In 2015, colleagues and I carried out primary focus group research, and found that a period of study in the UK can positively influence the pro-environmental (‘green’) behaviours of Chinese students. Our participants said that while living in the UK they recycled more, reduced littering, and used less domestic energy. This was not because these Chinese students suddenly became heavily engaged with green norms in the UK, but mainly due to a simple but powerful desire to ‘fit in’ with peers and staff in their new ‘communities of practice’: on-campus, in halls, and homestays. Our findings were published in Sociological Research Online (Tyers et al, 2018) and summarised in a separate NRCEM summary here.

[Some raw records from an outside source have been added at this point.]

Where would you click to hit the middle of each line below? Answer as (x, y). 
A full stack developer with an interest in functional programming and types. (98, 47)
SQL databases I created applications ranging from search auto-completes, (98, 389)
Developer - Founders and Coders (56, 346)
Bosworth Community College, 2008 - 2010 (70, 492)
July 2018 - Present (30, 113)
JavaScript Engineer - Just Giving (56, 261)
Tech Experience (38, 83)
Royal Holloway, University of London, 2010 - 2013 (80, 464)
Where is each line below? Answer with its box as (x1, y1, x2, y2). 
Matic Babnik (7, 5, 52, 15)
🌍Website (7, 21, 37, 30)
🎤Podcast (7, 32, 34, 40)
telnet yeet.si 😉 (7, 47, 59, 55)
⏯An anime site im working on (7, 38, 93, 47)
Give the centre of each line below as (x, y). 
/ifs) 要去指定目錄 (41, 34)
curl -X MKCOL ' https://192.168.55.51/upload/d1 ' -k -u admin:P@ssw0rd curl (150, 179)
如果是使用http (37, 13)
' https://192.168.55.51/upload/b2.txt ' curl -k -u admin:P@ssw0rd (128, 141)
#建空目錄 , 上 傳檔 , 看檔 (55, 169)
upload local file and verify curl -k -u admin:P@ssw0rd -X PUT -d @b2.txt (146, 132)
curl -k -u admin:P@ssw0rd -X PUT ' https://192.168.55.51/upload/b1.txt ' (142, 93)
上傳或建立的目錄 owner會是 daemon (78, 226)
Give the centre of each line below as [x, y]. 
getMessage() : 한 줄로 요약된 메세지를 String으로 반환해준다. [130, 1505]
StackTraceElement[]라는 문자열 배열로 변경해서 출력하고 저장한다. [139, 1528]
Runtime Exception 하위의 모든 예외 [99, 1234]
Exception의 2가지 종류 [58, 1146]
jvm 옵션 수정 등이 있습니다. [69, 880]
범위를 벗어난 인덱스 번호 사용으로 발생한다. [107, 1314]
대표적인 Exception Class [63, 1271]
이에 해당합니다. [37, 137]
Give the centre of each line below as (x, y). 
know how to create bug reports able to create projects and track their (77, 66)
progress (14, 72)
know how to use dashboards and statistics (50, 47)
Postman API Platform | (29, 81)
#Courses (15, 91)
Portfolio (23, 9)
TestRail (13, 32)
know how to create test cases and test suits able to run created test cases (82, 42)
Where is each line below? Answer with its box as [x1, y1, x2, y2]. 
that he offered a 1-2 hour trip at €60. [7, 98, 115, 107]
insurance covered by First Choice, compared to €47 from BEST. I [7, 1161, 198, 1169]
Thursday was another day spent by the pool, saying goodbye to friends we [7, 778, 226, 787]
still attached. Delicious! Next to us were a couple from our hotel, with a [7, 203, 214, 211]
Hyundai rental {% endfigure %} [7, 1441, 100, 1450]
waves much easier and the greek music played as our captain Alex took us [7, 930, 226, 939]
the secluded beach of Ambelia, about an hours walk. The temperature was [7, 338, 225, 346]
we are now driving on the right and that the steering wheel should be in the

Those findings implied follow-up research: if students changed some green behaviours during their stay in the UK, what happened after they returned home? So, in 2019, funded by an ESRC post-doctoral fellowship, I carried out fieldwork in China – using focus groups with Chinese people who had previously studied in the UK – to find out.*

My forty-two participants were located in the cities of Beijing, Shanghai, Hangzhou and Ningbo, and recruited through alumni societies and my own networks. Most now had white-collar jobs in sectors like Finance, IT, Education or Administration.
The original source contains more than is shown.